My mom has tried everything to run off those sneaky little bastards from her garden. She’s employed natural remedies, scare tactics and even folded a few times and laced the garden with pesticides though she doesn’t like doing so. One day shortly after the move from Florida to Virginia, this quest brought us to the shoulder of Leesburg pike around rush hour. “This is the one I was telling y’all about.” My mom sprung her 5’, elf-like body out of the driver’s side, sliding on rubber gloves in transit. As lawyers and financial consultants sped past, she loaded a wild mess of roadkill into white trash bags. Bones, feathers, and innards. “MOM. JESUS.” I sunk down low in my seat, burying my face between my new skinny jeans. Don’t take the Lord’s name in vain, she cautioned automatically. I covered my head with a jacket to avoid spotting by Allie or Jessa V. or any of the girls I simultaneously venerated and feared. My face was hot and my throat was tight. I prayed to the good Lord that I would evade notice; that this moment wouldn’t become my new nickname. I didn’t know much then, but I did know that “roadkill” was a few rungs below “fuckface” in terms of refrains a crowd of hot thirteen-year-olds might chant at you at a pool party. “MOM! That’s disgusting! Can we please go?! “My mom threw the trash bags in the trunk. It’s already dead. “What’s better: you let the thing rot on the side of road like some commute entertainment or you bring it home, clean it and make something of it, hm?”

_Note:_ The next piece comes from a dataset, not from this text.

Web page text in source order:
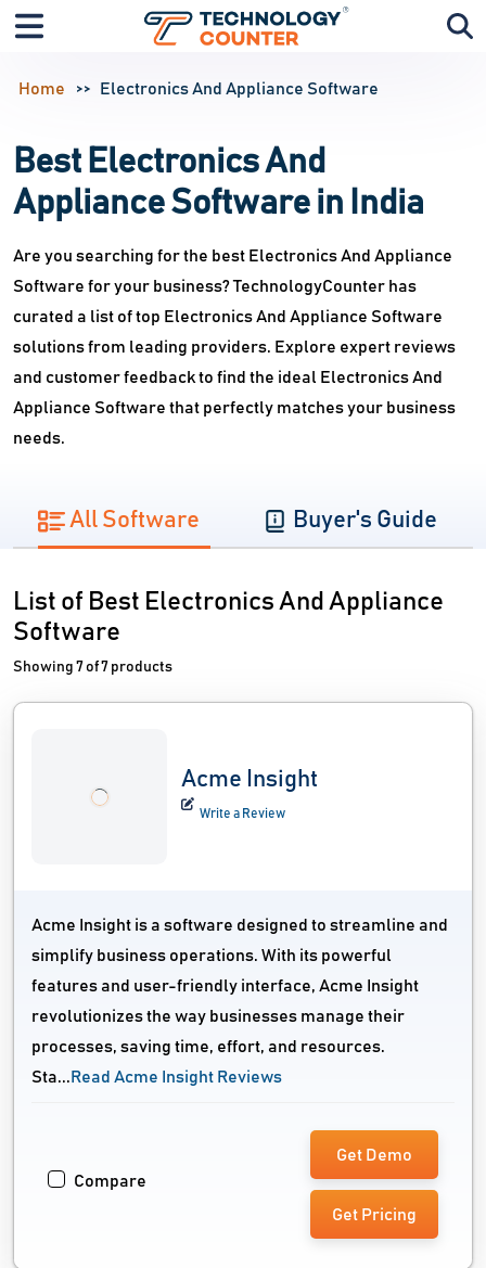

At home, she stripped the carcass of any remaining feathers over a tentative shield of Washington Posts and coupons for discounted Bugles and bulk yarn. She boiled the bones in a massive stainless steel pot, stirring occasionally over a rolling boil as if she were preparing a late Sunday afternoon dinner of stewed beef Bourguignon and crusty bread.

She put the bones up on a stake at the entrance of the garden. The teeth wrapped around the top of the pike, balancing there as if the animal (no clue what it was) had just taken a bite. Looking at it now, it’s less of a BEWARE than a rustic motif of the Southern Gothic. “Oooooo True Detective Season 1 Looks!” My sister would proclaim during one of my mom’s guided tours of the garden. “This is some spooky shit right here, Mom!” I can imagine a sweaty, jaded small-town detective coming across it and tilting his head, making a rough sketch and gravely confirming his hunch about some satanic cabal operating out of ole Virginia.

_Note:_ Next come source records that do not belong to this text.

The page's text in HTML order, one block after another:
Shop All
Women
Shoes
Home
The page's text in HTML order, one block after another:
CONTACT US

It keeps the bigger animals—deer, raccoons, etc. —from chomping on the plants but does little to dissuade the needle-sized insects from spreading all over the tomato plants. They typically start from the outer left of the garden as if they learned proper dining etiquette at the local cotillion, munching and mangling the leaves and vines day by day. It breaks my mom’s heart. She goes out every day. Kneeling down, she holds a dotted leaf up to the sun, peering through the green film as if it were stained glass. The leaves are spotted and littered with holes around the edges and for a week or so my mom concedes. The plants will die. The garden will cease to grow. The scarecrow will be alone again.

But they grow. Once the earlier crops start to fizzle out, the flowers begin to bloom. Brilliant Reds, Purples, and Oranges grace the garden, growing up without restraint. They grow so quickly my mom has to send home guests with a bundle of carnations. Bring these back to that sweet mama of yours! Where the little tomatoes died out, peppers sprout. The soil births green beans and more flowers than you could imagine. The leaves themselves have their own will to live. They appreciate our intervention I assume, but when the rubber hits the road, they can handle it on their own. They grow through September and march on somewhat weakly through October until the leaves bow their heads and fall and your thighs retreat into a stiff pair of jeans.